WHAT TO DO:
Your output should match the listing below word for word, without any images.

SOURCE MATERIAL:

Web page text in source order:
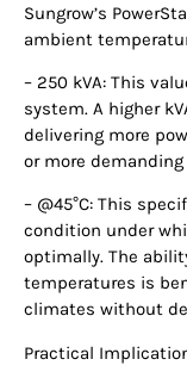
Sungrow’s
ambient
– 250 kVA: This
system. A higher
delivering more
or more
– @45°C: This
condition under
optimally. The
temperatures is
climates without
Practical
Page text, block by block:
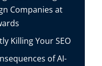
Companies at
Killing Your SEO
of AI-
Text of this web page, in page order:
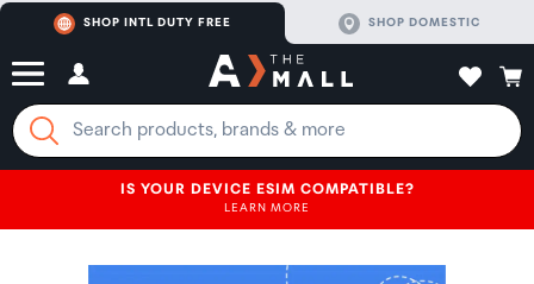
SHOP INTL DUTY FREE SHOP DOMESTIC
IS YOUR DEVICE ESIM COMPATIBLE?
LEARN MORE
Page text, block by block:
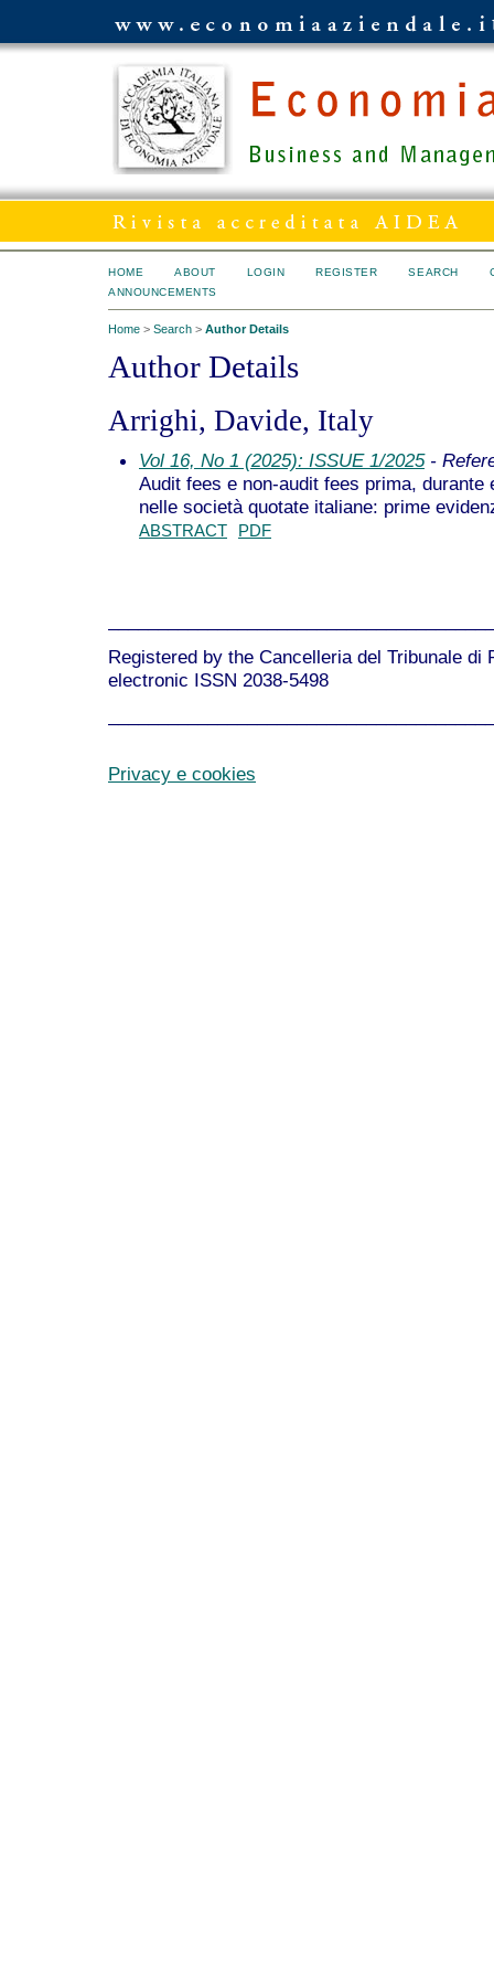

RESPONSE BOX:
Web page text in source order:
Sungrow’s
ambient
– 250 kVA: This
system. A higher
delivering more
or more
– @45°C: This
condition under
optimally. The
temperatures is
climates without
Practical
Page text, block by block:
Companies at
Killing Your SEO
of AI-
Text of this web page, in page order:
SHOP INTL DUTY FREE SHOP DOMESTIC
IS YOUR DEVICE ESIM COMPATIBLE?
LEARN MORE
Page text, block by block:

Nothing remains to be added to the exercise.